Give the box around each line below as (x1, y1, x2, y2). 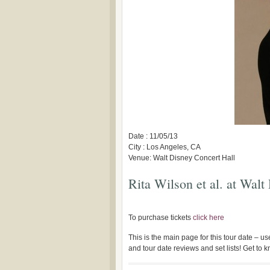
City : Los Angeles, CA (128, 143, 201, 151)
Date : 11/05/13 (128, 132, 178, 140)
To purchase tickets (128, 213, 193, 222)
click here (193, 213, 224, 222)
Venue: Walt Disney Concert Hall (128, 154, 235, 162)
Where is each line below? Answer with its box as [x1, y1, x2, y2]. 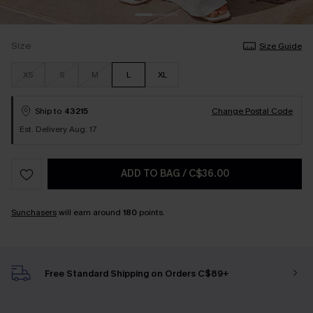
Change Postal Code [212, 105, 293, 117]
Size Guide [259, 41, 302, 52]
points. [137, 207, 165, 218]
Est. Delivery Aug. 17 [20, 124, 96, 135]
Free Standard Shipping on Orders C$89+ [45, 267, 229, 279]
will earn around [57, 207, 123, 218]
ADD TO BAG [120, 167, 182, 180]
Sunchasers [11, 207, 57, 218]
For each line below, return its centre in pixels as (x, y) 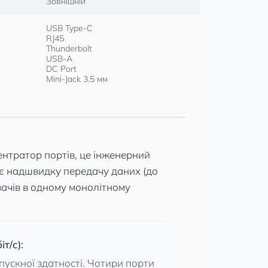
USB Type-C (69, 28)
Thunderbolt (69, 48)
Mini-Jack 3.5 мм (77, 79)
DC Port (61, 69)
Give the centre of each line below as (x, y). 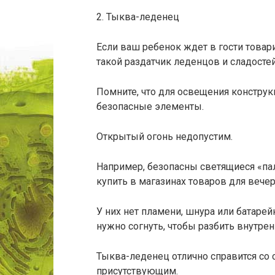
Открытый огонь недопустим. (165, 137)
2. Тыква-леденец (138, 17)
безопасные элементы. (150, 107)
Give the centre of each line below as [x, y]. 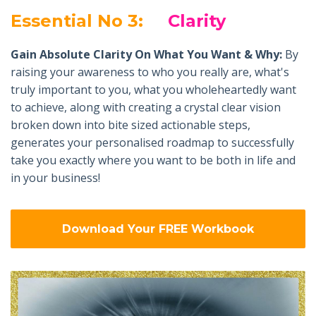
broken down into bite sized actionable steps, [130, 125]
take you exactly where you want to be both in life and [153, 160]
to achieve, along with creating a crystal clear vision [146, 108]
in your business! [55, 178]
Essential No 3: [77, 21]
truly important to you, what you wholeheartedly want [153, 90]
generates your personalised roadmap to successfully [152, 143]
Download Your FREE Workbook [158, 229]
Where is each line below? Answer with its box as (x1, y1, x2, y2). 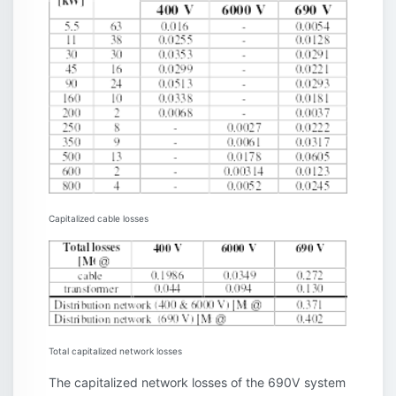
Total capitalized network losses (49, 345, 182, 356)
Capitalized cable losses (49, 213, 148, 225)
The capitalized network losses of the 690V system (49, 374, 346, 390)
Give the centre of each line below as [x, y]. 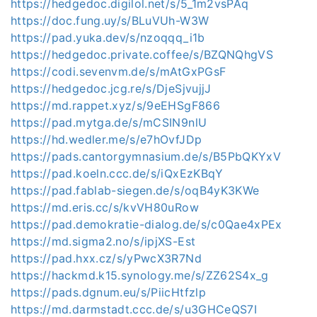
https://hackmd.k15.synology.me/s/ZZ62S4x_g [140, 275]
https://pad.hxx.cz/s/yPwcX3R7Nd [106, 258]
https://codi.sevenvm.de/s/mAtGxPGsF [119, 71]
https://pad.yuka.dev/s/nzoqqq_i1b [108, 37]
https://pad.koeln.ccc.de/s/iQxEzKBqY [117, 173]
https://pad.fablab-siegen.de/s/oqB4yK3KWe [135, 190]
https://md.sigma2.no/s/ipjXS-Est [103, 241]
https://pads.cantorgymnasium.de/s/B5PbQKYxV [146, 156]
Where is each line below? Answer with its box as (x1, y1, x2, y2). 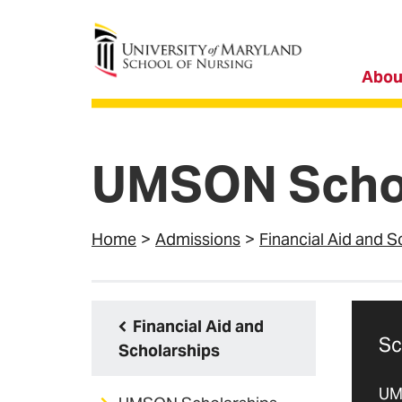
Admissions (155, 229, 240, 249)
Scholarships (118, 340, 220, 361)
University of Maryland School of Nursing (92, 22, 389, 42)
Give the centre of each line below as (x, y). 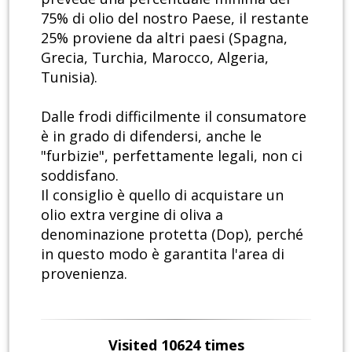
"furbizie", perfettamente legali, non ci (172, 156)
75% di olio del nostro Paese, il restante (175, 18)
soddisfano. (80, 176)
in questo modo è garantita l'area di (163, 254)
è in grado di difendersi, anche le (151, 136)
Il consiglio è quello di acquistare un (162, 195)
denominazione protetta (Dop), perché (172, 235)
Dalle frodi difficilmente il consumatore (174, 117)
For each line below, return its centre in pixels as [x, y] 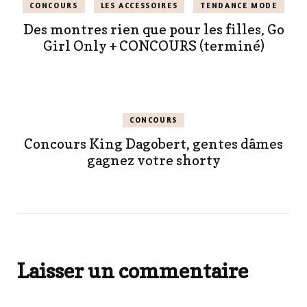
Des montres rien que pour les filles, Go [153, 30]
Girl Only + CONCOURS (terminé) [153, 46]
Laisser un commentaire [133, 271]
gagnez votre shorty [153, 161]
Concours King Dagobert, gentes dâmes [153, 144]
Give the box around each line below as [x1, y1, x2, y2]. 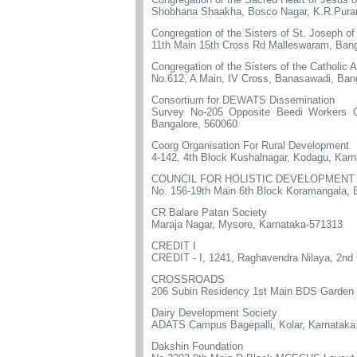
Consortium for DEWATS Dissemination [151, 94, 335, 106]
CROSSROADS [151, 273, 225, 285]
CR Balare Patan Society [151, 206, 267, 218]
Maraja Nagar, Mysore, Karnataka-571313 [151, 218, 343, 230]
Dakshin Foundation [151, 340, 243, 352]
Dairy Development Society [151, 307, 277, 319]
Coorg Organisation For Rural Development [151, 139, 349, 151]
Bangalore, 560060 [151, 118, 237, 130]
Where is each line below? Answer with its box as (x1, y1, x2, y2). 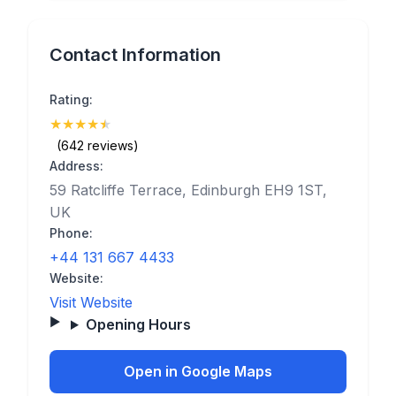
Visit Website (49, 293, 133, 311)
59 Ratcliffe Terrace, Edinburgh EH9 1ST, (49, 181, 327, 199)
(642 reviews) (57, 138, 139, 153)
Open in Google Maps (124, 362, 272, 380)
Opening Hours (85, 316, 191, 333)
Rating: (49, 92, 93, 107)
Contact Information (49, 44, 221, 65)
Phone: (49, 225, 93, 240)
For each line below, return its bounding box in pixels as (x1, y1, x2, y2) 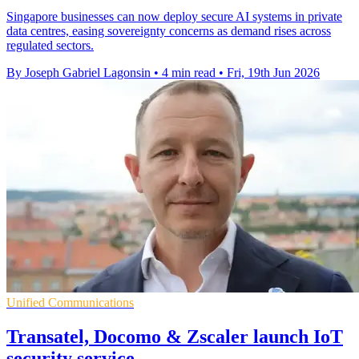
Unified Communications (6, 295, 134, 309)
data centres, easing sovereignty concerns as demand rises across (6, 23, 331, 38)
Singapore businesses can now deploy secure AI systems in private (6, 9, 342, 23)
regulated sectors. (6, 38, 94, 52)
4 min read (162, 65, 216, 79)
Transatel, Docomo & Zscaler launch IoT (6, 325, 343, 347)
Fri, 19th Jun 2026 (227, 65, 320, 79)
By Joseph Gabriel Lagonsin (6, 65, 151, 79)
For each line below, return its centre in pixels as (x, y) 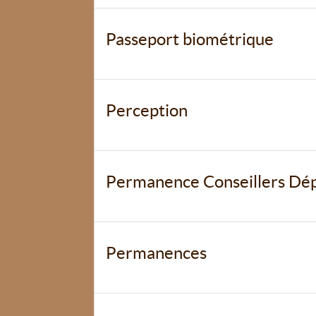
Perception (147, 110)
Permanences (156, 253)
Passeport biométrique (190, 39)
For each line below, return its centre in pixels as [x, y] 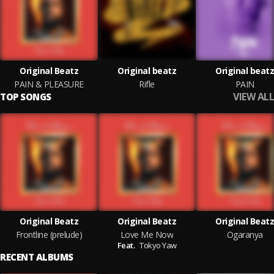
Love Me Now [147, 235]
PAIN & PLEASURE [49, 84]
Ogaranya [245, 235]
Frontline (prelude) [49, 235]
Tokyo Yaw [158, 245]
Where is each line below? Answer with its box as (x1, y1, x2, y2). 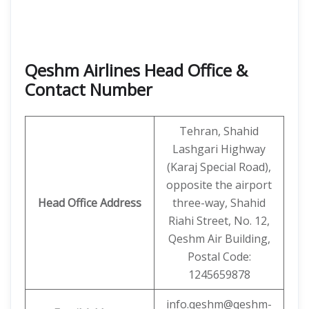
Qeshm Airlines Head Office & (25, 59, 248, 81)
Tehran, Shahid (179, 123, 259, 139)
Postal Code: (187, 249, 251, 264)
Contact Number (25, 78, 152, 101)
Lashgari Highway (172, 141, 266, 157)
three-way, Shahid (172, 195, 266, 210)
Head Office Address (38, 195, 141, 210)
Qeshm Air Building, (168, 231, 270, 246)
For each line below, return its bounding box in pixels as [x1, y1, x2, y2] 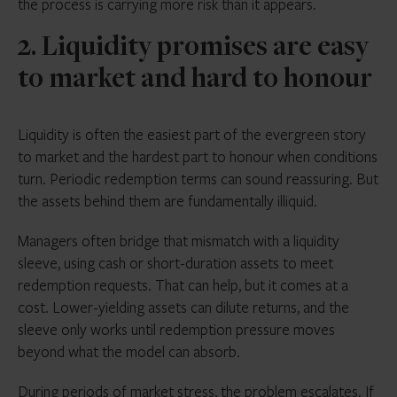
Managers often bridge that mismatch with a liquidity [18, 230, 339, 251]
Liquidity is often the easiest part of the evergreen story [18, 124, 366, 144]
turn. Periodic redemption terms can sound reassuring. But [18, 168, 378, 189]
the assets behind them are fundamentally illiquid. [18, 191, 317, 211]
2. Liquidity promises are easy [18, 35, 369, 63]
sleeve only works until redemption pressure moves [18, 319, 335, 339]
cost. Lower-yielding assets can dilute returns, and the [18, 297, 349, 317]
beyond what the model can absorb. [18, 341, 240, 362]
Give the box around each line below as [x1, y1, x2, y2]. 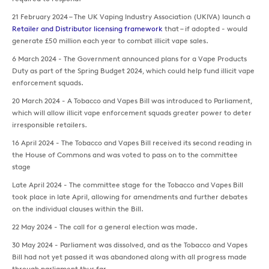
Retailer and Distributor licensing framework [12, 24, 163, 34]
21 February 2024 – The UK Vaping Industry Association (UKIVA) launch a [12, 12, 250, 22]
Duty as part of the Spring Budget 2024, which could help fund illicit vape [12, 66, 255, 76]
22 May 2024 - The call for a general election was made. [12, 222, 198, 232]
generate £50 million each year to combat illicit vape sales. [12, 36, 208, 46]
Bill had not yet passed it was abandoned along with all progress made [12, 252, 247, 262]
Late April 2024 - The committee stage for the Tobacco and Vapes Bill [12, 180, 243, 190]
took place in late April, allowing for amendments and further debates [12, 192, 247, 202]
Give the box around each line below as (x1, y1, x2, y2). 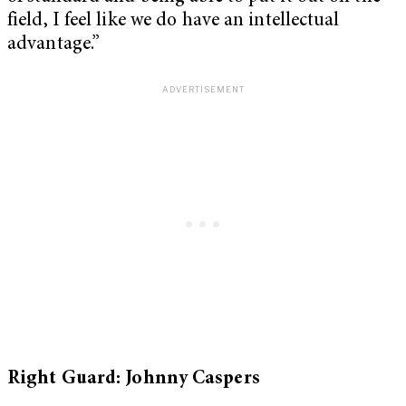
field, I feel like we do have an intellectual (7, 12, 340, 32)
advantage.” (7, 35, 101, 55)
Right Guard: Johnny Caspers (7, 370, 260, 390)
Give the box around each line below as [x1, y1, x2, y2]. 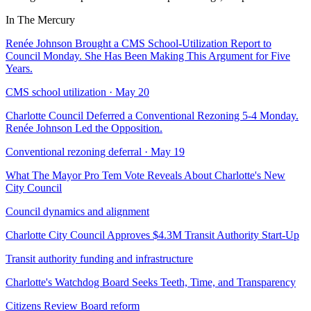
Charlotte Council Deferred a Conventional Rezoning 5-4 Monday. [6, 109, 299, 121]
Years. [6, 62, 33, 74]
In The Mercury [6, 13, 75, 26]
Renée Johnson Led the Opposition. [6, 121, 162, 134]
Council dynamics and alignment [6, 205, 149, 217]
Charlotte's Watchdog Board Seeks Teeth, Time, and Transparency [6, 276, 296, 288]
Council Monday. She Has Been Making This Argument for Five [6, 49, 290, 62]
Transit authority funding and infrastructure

━━━━━━

* **Work task**
Transcribe all of the records exactly, without reproducing their pictures.

* **Finished task**
Give the box around each line below as (x1, y1, x2, y2). 
City : Los Angeles, CA (128, 143, 201, 151)
Date : 11/05/13 (128, 132, 178, 140)
To purchase tickets (128, 213, 193, 222)
click here (193, 213, 224, 222)
Venue: Walt Disney Concert Hall (128, 154, 235, 162)
Where is each line below? Answer with its box as [x1, y1, x2, y2]. 
Change Postal Code [212, 105, 293, 117]
Size Guide [259, 41, 302, 52]
points. [137, 207, 165, 218]
Est. Delivery Aug. 17 [20, 124, 96, 135]
Free Standard Shipping on Orders C$89+ [45, 267, 229, 279]
will earn around [57, 207, 123, 218]
ADD TO BAG [120, 167, 182, 180]
Sunchasers [11, 207, 57, 218]
For each line below, return its centre in pixels as (x, y) 
USB Type-C (69, 28)
Thunderbolt (69, 48)
Mini-Jack 3.5 мм (77, 79)
DC Port (61, 69)
Give the centre of each line below as (x, y). 
Открытый огонь недопустим. (165, 137)
2. Тыква-леденец (138, 17)
безопасные элементы. (150, 107)
Give the centre of each line below as [x, y]. 
broken down into bite sized actionable steps, [130, 125]
take you exactly where you want to be both in life and [153, 160]
to achieve, along with creating a crystal clear vision [146, 108]
in your business! [55, 178]
Essential No 3: [77, 21]
truly important to you, what you wholeheartedly want [153, 90]
generates your personalised roadmap to successfully [152, 143]
Download Your FREE Workbook [158, 229]
Where is each line below? Answer with its box as (x1, y1, x2, y2). 
Total capitalized network losses (49, 345, 182, 356)
Capitalized cable losses (49, 213, 148, 225)
The capitalized network losses of the 690V system (49, 374, 346, 390)
Give the centre of each line below as [x, y]. 
https://hackmd.k15.synology.me/s/ZZ62S4x_g [140, 275]
https://pad.hxx.cz/s/yPwcX3R7Nd [106, 258]
https://codi.sevenvm.de/s/mAtGxPGsF [119, 71]
https://pad.yuka.dev/s/nzoqqq_i1b [108, 37]
https://pad.koeln.ccc.de/s/iQxEzKBqY [117, 173]
https://pad.fablab-siegen.de/s/oqB4yK3KWe [135, 190]
https://md.sigma2.no/s/ipjXS-Est [103, 241]
https://pads.cantorgymnasium.de/s/B5PbQKYxV [146, 156]
Where is each line below? Answer with its box as (x1, y1, x2, y2). 
Admissions (155, 229, 240, 249)
Scholarships (118, 340, 220, 361)
University of Maryland School of Nursing (92, 22, 389, 42)
Give the centre of each line below as (x, y). 
"furbizie", perfettamente legali, non ci (172, 156)
75% di olio del nostro Paese, il restante (175, 18)
soddisfano. (80, 176)
in questo modo è garantita l'area di (163, 254)
è in grado di difendersi, anche le (151, 136)
Il consiglio è quello di acquistare un (162, 195)
denominazione protetta (Dop), perché (172, 235)
Dalle frodi difficilmente il consumatore (174, 117)
For each line below, return its centre in pixels as [x, y] 
Des montres rien que pour les filles, Go [153, 30]
Girl Only + CONCOURS (terminé) [153, 46]
Laisser un commentaire [133, 271]
gagnez votre shorty [153, 161]
Concours King Dagobert, gentes dâmes [153, 144]
Give the box around each line below as [x1, y1, x2, y2]. 
Consortium for DEWATS Dissemination [151, 94, 335, 106]
CROSSROADS [151, 273, 225, 285]
CR Balare Patan Society [151, 206, 267, 218]
Maraja Nagar, Mysore, Karnataka-571313 [151, 218, 343, 230]
Dakshin Foundation [151, 340, 243, 352]
Dairy Development Society [151, 307, 277, 319]
Coorg Organisation For Rural Development [151, 139, 349, 151]
Bangalore, 560060 [151, 118, 237, 130]
Where is each line below? Answer with its box as (x1, y1, x2, y2). 
Visit Website (49, 293, 133, 311)
59 Ratcliffe Terrace, Edinburgh EH9 1ST, (49, 181, 327, 199)
(642 reviews) (57, 138, 139, 153)
Open in Google Maps (124, 362, 272, 380)
Opening Hours (85, 316, 191, 333)
Rating: (49, 92, 93, 107)
Contact Information (49, 44, 221, 65)
Phone: (49, 225, 93, 240)
For each line below, return its bounding box in pixels as (x1, y1, x2, y2) 
Unified Communications (6, 295, 134, 309)
data centres, easing sovereignty concerns as demand rises across (6, 23, 331, 38)
Singapore businesses can now deploy secure AI systems in private (6, 9, 342, 23)
regulated sectors. (6, 38, 94, 52)
4 min read (162, 65, 216, 79)
Transatel, Docomo & Zscaler launch IoT (6, 325, 343, 347)
Fri, 19th Jun 2026 (227, 65, 320, 79)
By Joseph Gabriel Lagonsin (6, 65, 151, 79)
For each line below, return its centre in pixels as (x, y) 
Perception (147, 110)
Permanences (156, 253)
Passeport biométrique (190, 39)
For each line below, return its centre in pixels as [x, y] 
Love Me Now [147, 235]
PAIN & PLEASURE [49, 84]
Ogaranya [245, 235]
Frontline (prelude) [49, 235]
Tokyo Yaw [158, 245]
Where is each line below? Answer with its box as (x1, y1, x2, y2). 
Qeshm Airlines Head Office & (25, 59, 248, 81)
Tehran, Shahid (179, 123, 259, 139)
Postal Code: (187, 249, 251, 264)
Contact Number (25, 78, 152, 101)
Lashgari Highway (172, 141, 266, 157)
three-way, Shahid (172, 195, 266, 210)
Head Office Address (38, 195, 141, 210)
Qeshm Air Building, (168, 231, 270, 246)
For each line below, return its bounding box in pixels as [x1, y1, x2, y2] 
Managers often bridge that mismatch with a liquidity [18, 230, 339, 251]
Liquidity is often the easiest part of the evergreen story [18, 124, 366, 144]
turn. Periodic redemption terms can sound reassuring. But [18, 168, 378, 189]
the assets behind them are fundamentally illiquid. [18, 191, 317, 211]
2. Liquidity promises are easy [18, 35, 369, 63]
sleeve only works until redemption pressure moves [18, 319, 335, 339]
cost. Lower-yielding assets can dilute returns, and the [18, 297, 349, 317]
beyond what the model can absorb. [18, 341, 240, 362]
Give the box around each line below as [x1, y1, x2, y2]. 
Retailer and Distributor licensing framework [12, 24, 163, 34]
21 February 2024 – The UK Vaping Industry Association (UKIVA) launch a [12, 12, 250, 22]
Duty as part of the Spring Budget 2024, which could help fund illicit vape [12, 66, 255, 76]
22 May 2024 - The call for a general election was made. [12, 222, 198, 232]
generate £50 million each year to combat illicit vape sales. [12, 36, 208, 46]
Bill had not yet passed it was abandoned along with all progress made [12, 252, 247, 262]
Late April 2024 - The committee stage for the Tobacco and Vapes Bill [12, 180, 243, 190]
took place in late April, allowing for amendments and further debates [12, 192, 247, 202]
Give the box around each line below as (x1, y1, x2, y2). 
field, I feel like we do have an intellectual (7, 12, 340, 32)
advantage.” (7, 35, 101, 55)
Right Guard: Johnny Caspers (7, 370, 260, 390)
Give the box around each line below as [x1, y1, x2, y2]. 
Charlotte Council Deferred a Conventional Rezoning 5-4 Monday. [6, 109, 299, 121]
Years. [6, 62, 33, 74]
In The Mercury [6, 13, 75, 26]
Renée Johnson Led the Opposition. [6, 121, 162, 134]
Council dynamics and alignment [6, 205, 149, 217]
Charlotte's Watchdog Board Seeks Teeth, Time, and Transparency [6, 276, 296, 288]
Council Monday. She Has Been Making This Argument for Five [6, 49, 290, 62]
Transit authority funding and infrastructure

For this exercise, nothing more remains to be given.